Omid - Challenge 55

data-challenges
advanced-exercises
🔰 In this challenge, we want to calculate the net quantity of items sent per product each year by neglecting the returns products.
Published

March 24, 2026

Illustration for Omid - Challenge 55

Challenge Description

🔰 In this challenge, we want to calculate the net quantity of items sent per product each year by neglecting the returns products.

Solutions

library(tidyverse)
library(readxl)

input = read_excel("files/CH-055 Warehouse Management.xlsx", range = "B2:E19")
test  = read_excel("files/CH-055 Warehouse Management.xlsx", range = "H2:K5")

result = input %>%
  mutate(Year = year(Date)) %>%
  summarise(Year = min(Year),
            Quantity = sum(Quantity),
            .by = c("Order No", "Product")) %>%
  select(-`Order No`) %>%
  pivot_wider(names_from  = Year, values_from = Quantity, values_fn = sum) %>%
  mutate(across(everything(), ~ifelse(. == 0, NA, .))) %>%
  arrange(Product)

identical(result, test)
# [1] TRUE
  • Logic:

    • Reads the workbook ranges needed for the challenge

    • Reshapes the data into the grain required by the task

    • Aggregates or ranks values at the relevant grouping level

    • Builds the intermediate columns that drive the final result

  • Strengths:

    • The R solution stays close to the workbook rule and keeps the transformation compact.
  • Areas for Improvement:

    • The code assumes the sheet structure and source ranges remain stable.
  • Gem:

    • The strongest part of the solution is choosing the right intermediate representation before shaping the final output.
import pandas as pd
import numpy as np

input = pd.read_excel("CH-055 Warehouse Management.xlsx", usecols="B:E", skiprows=1)
test = pd.read_excel("CH-055 Warehouse Management.xlsx", usecols="H:K", skiprows=1, nrows= 3)

result = input.copy()
result["Year"] = result["Date"].dt.year
result = result.groupby(["Order No", "Product"]).agg({"Yea                                                                                              2r": "min","Quantity": "sum"}).reset_index()
result.drop(columns=["Order No"], inplace=True)
result = result.pivot_table(index="Product", columns="Year", values="Quantity", aggfunc="sum", fill_value=0).reset_index()

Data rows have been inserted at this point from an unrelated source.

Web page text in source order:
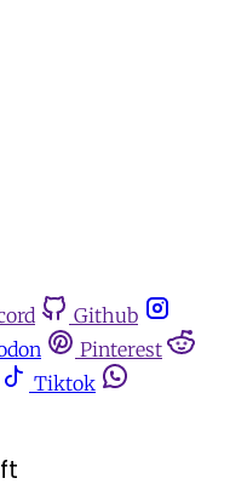
Github
Pinterest
Tiktok
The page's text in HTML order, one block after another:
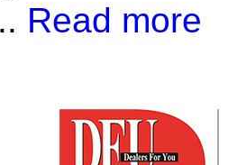
Read more
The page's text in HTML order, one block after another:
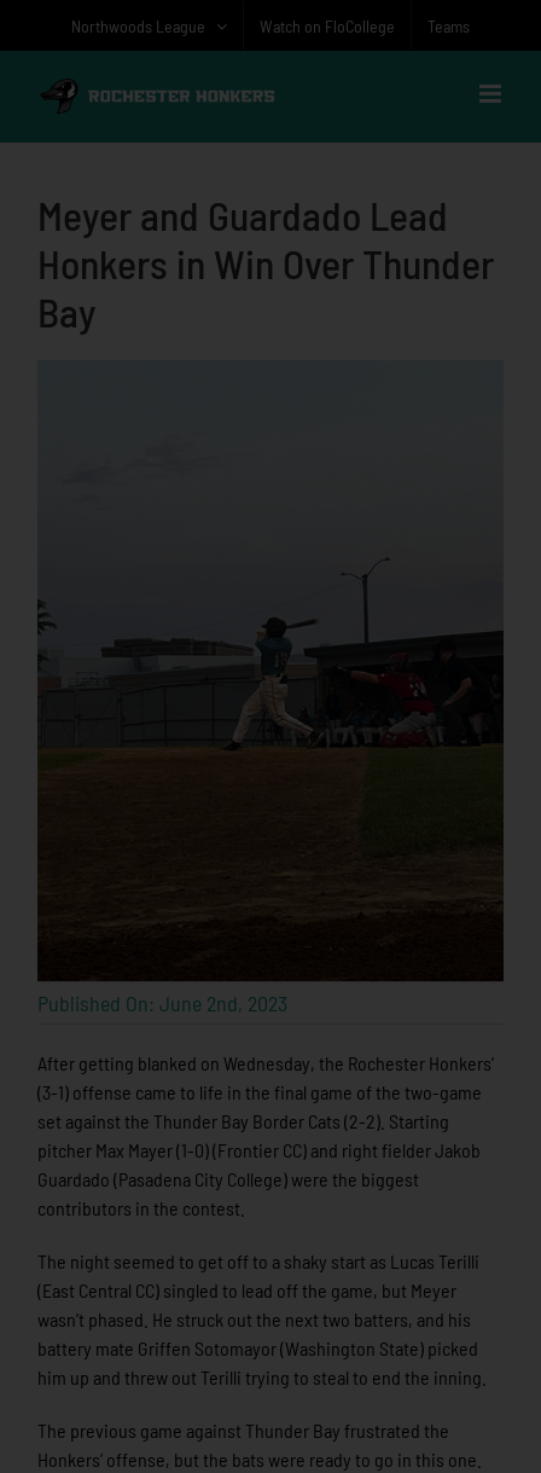
Northwoods League Watch on FloCollege Teams
Meyer and Guardado Lead
Honkers in Win Over Thunder
Bay
Published On: June 2nd, 2023
After getting blanked on Wednesday, the Rochester Honkers’
(3-1) offense came to life in the final game of the two-game
set against the Thunder Bay Border Cats (2-2). Starting
pitcher Max Mayer (1-0) (Frontier CC) and right fielder Jakob
Guardado (Pasadena City College) were the biggest
contributors in the contest.
The night seemed to get off to a shaky start as Lucas Terilli
(East Central CC) singled to lead off the game, but Meyer
wasn’t phased. He struck out the next two batters, and his
battery mate Griffen Sotomayor (Washington State) picked
him up and threw out Terilli trying to steal to end the inning.
The previous game against Thunder Bay frustrated the
Honkers’ offense, but the bats were ready to go in this one.
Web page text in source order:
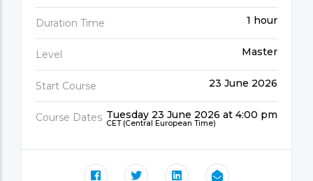
Duration Time 1 hour
Level Master
Start Course 23 June 2026
Course Dates Tuesday 23 June 2026 at 4:00 pm
CET (Central European Time)
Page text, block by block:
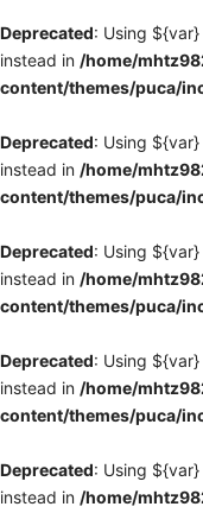
Deprecated: Using
instead in /home/
content/themes/puca/
Deprecated: Using
instead in /home/
content/themes/puca/
Deprecated: Using
instead in /home/
content/themes/puca/
Deprecated: Using
instead in /home/
content/themes/puca/
Deprecated: Using
instead in /home/
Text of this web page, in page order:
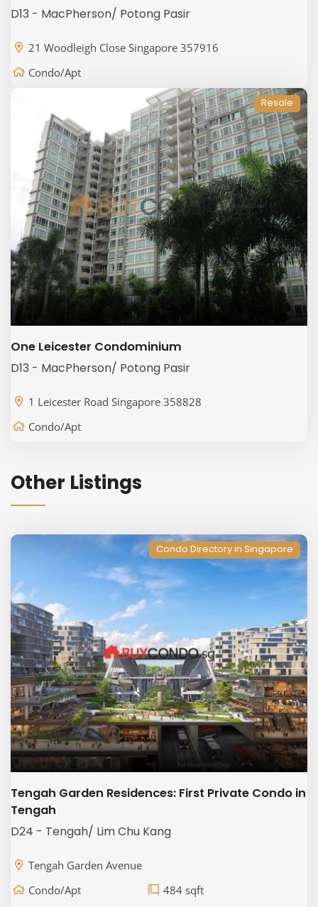
D13 - MacPherson/ Potong Pasir
21 Woodleigh Close Singapore 357916
Condo/Apt
Resale
One Leicester Condominium
D13 - MacPherson/ Potong Pasir
1 Leicester Road Singapore 358828
Condo/Apt
Other Listings
Condo Directory in Singapore
Tengah Garden Residences: First Private Condo in
Tengah
D24 - Tengah/ Lim Chu Kang
Tengah Garden Avenue
Condo/Apt
484 sqft
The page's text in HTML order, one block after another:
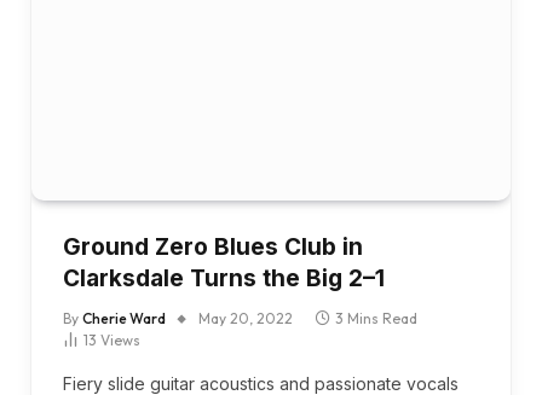
Ground Zero Blues Club in
Clarksdale Turns the Big 2–1
By Cherie Ward May 20, 2022
3 Mins Read
13 Views
Fiery slide guitar acoustics and passionate vocals
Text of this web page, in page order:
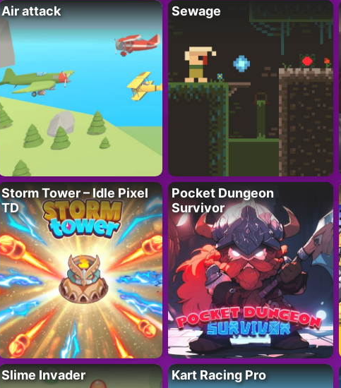
Air attack Sewage
Storm Tower – Idle Pixel
TD
Pocket Dungeon
Survivor
Slime Invader Kart Racing Pro
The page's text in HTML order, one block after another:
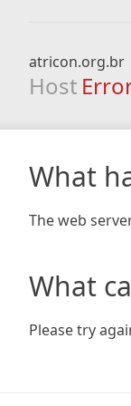
atricon.org.br
Host
What
The web
What
Please try
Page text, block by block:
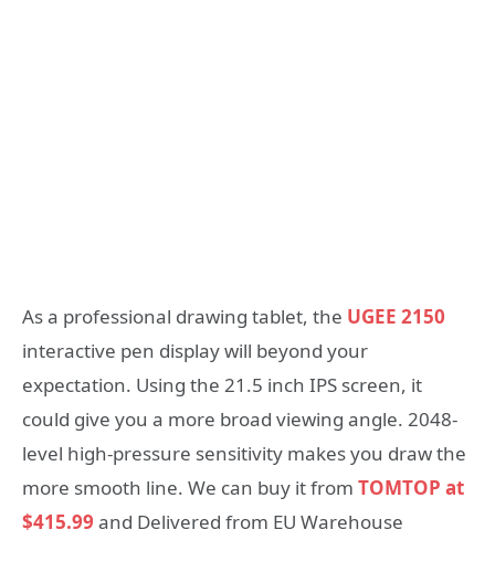
As a professional drawing tablet, the UGEE 2150
interactive pen display will beyond your
expectation. Using the 21.5 inch IPS screen, it
could give you a more broad viewing angle. 2048-
level high-pressure sensitivity makes you draw the
more smooth line. We can buy it from TOMTOP at
$415.99 and Delivered from EU Warehouse
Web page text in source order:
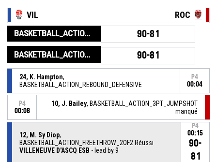
VIL ROC
BASKETBALL_ACTION_GAME_END 90-81
BASKETBALL_ACTION_PERIOD_END 90-81
24, K. Hampton,
BASKETBALL_ACTION_REBOUND_DEFENSIVE
P4
00:04
P4
00:08
10, J. Bailey, BASKETBALL_ACTION_3PT_JUMPSHOT
manqué
12, M. Sy Diop,
BASKETBALL_ACTION_FREETHROW_2OF2 Réussi
VILLENEUVE D'ASCQ ESB - lead by 9
P4
00:15
90-
81
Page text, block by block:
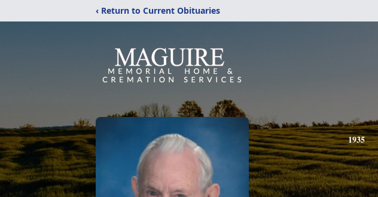
‹ Return to Current Obituaries
1935
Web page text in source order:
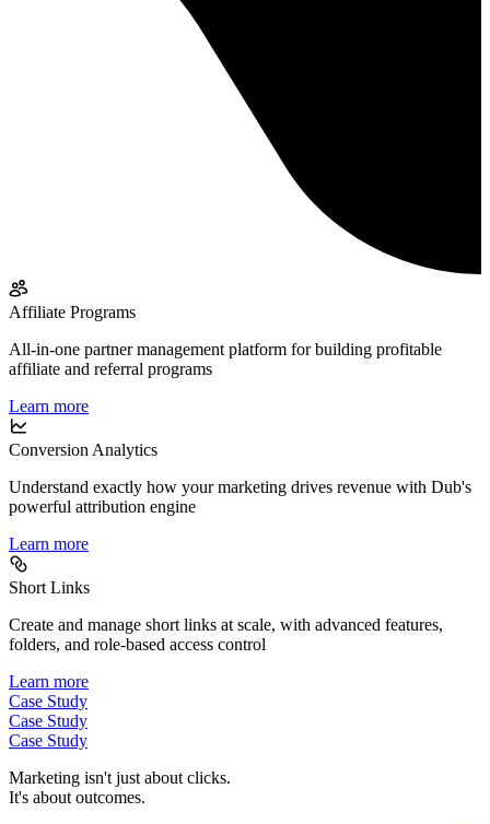
Affiliate Programs
All-in-one partner management platform for building profitable
affiliate and referral programs
Learn more
Conversion Analytics
Understand exactly how your marketing drives revenue with Dub's
powerful attribution engine
Learn more
Short Links
Create and manage short links at scale, with advanced features,
folders, and role-based access control
Learn more
Case Study
Case Study
Case Study
Marketing isn't just about clicks.
It's about outcomes.
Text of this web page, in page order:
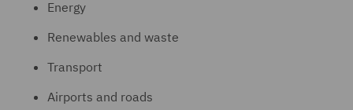
Energy
Renewables and waste
Transport
Airports and roads
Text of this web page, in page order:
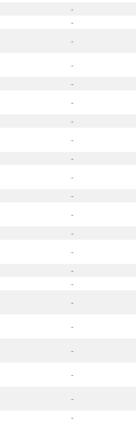
-
-
-
-
-
-
-
-
-
-
-
-
-
-
-
-
-
-
-
-
-
-
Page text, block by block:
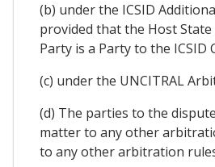
(b) under the ICSID
provided that the Host
Party is a Party to the ICSID
(c) under the UNCITRAL
(d) The parties to the
matter to any other
to any other arbitration
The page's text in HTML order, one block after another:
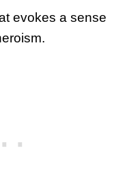
evokes a sense

test.columns = result.columns
result.iloc[:, 1:] = result.iloc[:, 1:].astype(float)
result.iloc[:, 1:] = result.iloc[:, 1:].replace(0, np.NaN)

print(result.equals(test))  # True
  • Logic:

    • Reads the workbook ranges needed for the challenge

    • Reshapes the data into the grain required by the task

    • Aggregates or ranks values at the relevant grouping level

  • Strengths:

    • The Python version follows the same rule in a direct dataframe-oriented implementation.
  • Areas for Improvement:

    • The code assumes the workbook layout remains stable, so any sheet redesign would require small adjustments.
  • Gem:

    • The implementation stays close to the original workbook rule instead of adding unnecessary abstraction.

Difficulty Level

This task is moderate:

  • The core logic is clear, but the correct transformation pattern is not obvious from the raw input.

  • The challenge combines multiple reshaping, grouping, or parsing steps.